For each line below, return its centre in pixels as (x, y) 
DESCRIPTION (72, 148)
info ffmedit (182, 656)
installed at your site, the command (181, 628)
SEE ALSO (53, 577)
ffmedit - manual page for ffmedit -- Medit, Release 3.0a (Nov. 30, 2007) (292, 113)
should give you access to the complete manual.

**ASSIGNMENT**
Search the entries for the string "ffmedit" and collect each line that has it.

**EXERCISE ANSWER**
info ffmedit (182, 656)
ffmedit - manual page for ffmedit -- Medit, Release 3.0a (Nov. 30, 2007) (292, 113)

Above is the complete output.